The present study uncovered a new property that degraded EGCG and other related polyphenols rather than the intact molecules are very effective in inhibiting the cancer-associated enzyme telomerase. We have reported previously that the inhibition of telomerase by EGCG might provide a plausible explanation for the anticancer effects of dietary polyphenols (13). However, that study was limited only to results demonstrated in vitro and without a proper negative control. Here, by using both in vitro and in vivo models established with telomerase-dependent and -independent cancer cells the present study confirmed the telomerase inhibition-mediated effect of EGCG on cancer. The development of the HCT-S2R cells as a telomerase-independent but telomerase-positive tumor model may provide a useful tool for studying telomerase inhibitors. It is unlikely that the resistance to telomerase inhibition in HCT-S2R cells is attributable to over-recruitment of telomerase or to residual telomerase activity, because hTR antisense treatment completely inhibited the activity of telomerase in these cells. On the other hand, it is also unlikely that a typical alternative lengthening of telomeres mechanism is involved in the maintenance of telomeres in HCT-S2R, because these cells did not show a heterogeneous telomere length that is characteristic of typical alternative lengthening of telomeres (35). It seems that HCT-S2R cells have evolved certain yet undiscovered auxiliary mechanisms to prevent telomere erosion in the absence of telomerase activity.

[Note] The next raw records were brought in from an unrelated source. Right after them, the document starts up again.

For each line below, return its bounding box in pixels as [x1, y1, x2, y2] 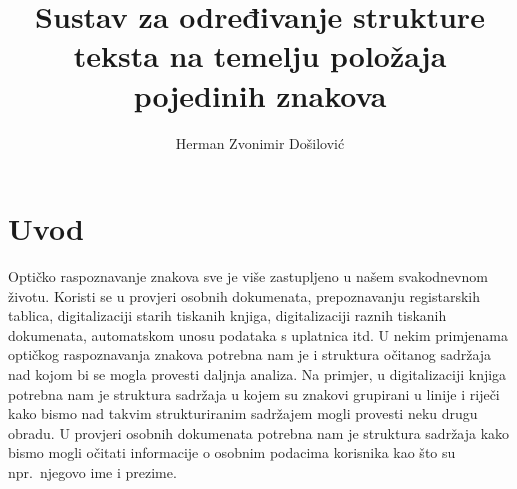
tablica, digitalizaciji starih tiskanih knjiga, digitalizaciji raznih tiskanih [8, 305, 447, 326]
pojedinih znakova [133, 74, 387, 115]
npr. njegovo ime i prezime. [8, 461, 177, 482]
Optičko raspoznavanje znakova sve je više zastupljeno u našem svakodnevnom [8, 266, 488, 287]
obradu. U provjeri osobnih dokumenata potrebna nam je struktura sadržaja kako [8, 422, 510, 443]
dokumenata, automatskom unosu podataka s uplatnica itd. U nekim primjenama [8, 324, 509, 345]
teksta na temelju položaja [73, 35, 447, 76]
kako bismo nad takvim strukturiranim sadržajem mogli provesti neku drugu [8, 403, 478, 424]
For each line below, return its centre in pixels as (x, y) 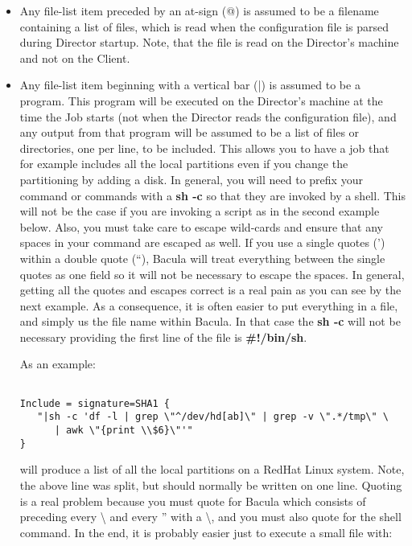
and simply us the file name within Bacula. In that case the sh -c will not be (210, 321)
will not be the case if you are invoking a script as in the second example (200, 211)
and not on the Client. (75, 57)
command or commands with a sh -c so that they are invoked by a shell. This (213, 195)
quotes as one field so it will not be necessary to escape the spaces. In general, (212, 274)
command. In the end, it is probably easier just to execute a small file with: (206, 532)
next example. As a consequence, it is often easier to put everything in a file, (209, 305)
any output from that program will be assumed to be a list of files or (190, 132)
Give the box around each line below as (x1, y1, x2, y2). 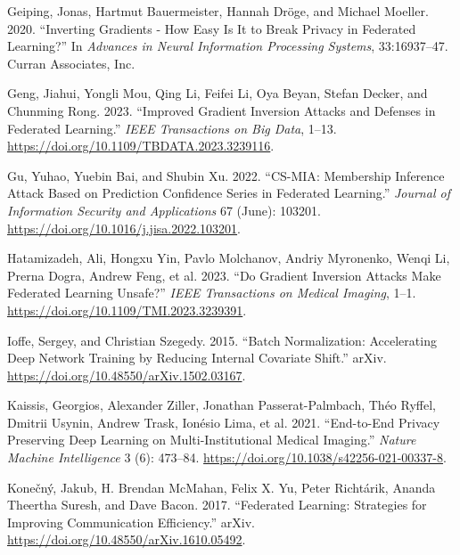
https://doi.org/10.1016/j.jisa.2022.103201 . (7, 218, 241, 237)
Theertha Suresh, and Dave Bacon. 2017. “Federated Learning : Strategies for (7, 495, 427, 514)
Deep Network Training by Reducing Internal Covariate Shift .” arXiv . (7, 348, 387, 367)
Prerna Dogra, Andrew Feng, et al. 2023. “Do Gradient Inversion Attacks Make (7, 265, 441, 284)
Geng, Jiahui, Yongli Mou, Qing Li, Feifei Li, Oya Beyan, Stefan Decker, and (7, 84, 428, 102)
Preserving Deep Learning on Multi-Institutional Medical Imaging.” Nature (7, 430, 416, 449)
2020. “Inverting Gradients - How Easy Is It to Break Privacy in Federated (7, 19, 416, 37)
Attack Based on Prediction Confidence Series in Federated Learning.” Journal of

Recent studies indicated that telomerase activity inhibition may lead directly to telomere shortening and cellular damage, or it may indirectly, by blocking telomerase-mediated cell survival, enhance cell damage elicited by other factors (20, 21, 22, 23). The lag time needed before any noticeable in vivo response to EGCG administration is well in agreement with the pharmacodynamics of telomerase inhibition and the accumulative nature of telomere shortening incurred by progressive cell division or by telomere-damaging events suchlike apoptotic signals (36, 37). If the EGCG anticancer effects were mediated by a mechanism other than telomerase inhibition, the onset of tumor response would originate at an earlier course and on both HCT-L2 and HCT-S2R tumors, which was not the case. It is also unlikely that angiogenesis inhibition is a major mechanism for the anticancer effects of EGCG (38), because tumor neovascularization starts at an early stage before the tumor exceeds 2–3 mm in size (39). In addition, angiogenesis inhibition implies that green tea is severely toxic to various important physiological processes like wound healing or pregnancy (40, 41), whereas it is known that green tea is second only to water as the most popular and safe drink in the world (42). The instability and the prodrug-like behavior of EGCG (and likely many other dietary polyphenols) in body fluids provides a plausible explanation for the yet-unresolved disparity between the concentrations needed to achieve the various acute effects observed in vitro (>20 μm) and the plasma levels (<1 μm) at which significant anticancer and chemopreventive effects were observed in animal and epidemiological studies (7, 27). It is worth mentioning that EGCG and other related polyphenols were considered recently as interesting lead compounds that warranted efforts to develop stable derivatives with potent telomerase inhibitory effects (43).

In conclusion, the unique in vitro and in vivo approaches applied in this study using telomerase-dependent and -independent tumors demonstrated a clear explanation for the anticancer effect of EGCG and other related polyphenols.